* [EXERCISE DETAILS]: Find the lines of the records in which the word "glam" appears and report how many there are, as a number alone.
---- ENTRIES SUPPLIED
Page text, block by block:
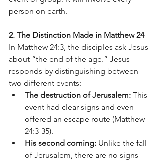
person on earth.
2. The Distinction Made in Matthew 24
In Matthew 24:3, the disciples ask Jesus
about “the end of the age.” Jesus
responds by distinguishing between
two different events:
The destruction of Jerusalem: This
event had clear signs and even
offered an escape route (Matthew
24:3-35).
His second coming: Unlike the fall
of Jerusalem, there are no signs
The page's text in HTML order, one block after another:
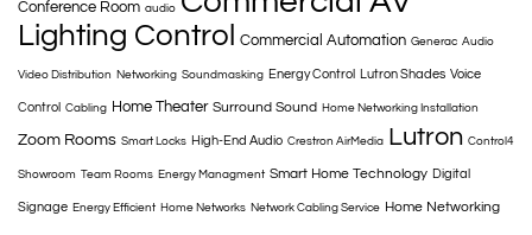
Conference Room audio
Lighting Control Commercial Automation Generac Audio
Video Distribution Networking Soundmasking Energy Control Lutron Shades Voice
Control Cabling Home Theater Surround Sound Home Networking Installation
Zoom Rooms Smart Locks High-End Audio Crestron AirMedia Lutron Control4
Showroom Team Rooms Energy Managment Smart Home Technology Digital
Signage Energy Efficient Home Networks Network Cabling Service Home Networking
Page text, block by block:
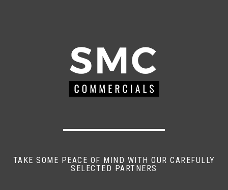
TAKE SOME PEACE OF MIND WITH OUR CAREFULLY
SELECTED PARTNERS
--------
---- ENTRIES SUPPLIED
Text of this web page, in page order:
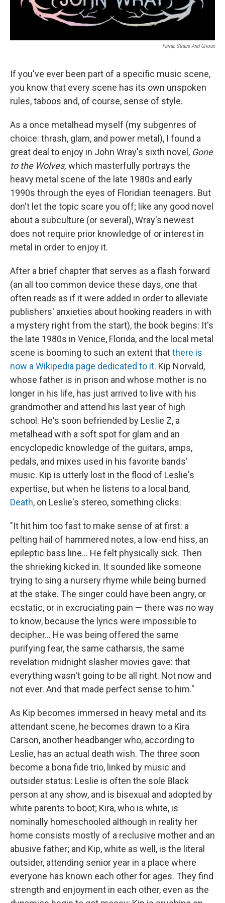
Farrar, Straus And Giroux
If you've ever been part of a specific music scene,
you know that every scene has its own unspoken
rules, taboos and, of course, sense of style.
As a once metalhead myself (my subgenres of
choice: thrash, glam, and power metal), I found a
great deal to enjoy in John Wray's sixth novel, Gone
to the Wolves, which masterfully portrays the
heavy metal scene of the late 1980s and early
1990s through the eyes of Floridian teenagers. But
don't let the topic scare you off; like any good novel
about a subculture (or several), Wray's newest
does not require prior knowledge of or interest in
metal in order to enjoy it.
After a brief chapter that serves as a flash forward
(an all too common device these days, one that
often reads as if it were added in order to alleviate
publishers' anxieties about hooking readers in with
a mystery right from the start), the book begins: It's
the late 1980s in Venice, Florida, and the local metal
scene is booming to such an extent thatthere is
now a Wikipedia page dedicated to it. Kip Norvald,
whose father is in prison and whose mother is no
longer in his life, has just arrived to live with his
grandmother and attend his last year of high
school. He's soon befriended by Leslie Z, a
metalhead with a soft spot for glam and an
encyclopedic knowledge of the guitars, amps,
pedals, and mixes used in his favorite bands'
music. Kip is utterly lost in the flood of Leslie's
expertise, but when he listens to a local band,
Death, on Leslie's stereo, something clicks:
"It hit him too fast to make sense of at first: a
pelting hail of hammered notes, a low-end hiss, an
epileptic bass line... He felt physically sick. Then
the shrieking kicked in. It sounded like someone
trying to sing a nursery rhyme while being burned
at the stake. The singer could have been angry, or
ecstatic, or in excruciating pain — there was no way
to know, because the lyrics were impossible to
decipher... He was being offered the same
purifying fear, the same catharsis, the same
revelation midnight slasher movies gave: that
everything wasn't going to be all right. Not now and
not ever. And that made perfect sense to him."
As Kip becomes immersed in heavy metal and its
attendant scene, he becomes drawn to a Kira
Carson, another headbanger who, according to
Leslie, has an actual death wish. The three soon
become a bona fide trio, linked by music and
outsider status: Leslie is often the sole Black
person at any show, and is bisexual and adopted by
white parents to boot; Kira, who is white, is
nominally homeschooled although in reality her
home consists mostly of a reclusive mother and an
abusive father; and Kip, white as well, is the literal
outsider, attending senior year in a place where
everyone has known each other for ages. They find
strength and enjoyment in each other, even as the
--------
* [OUTPUT]: 2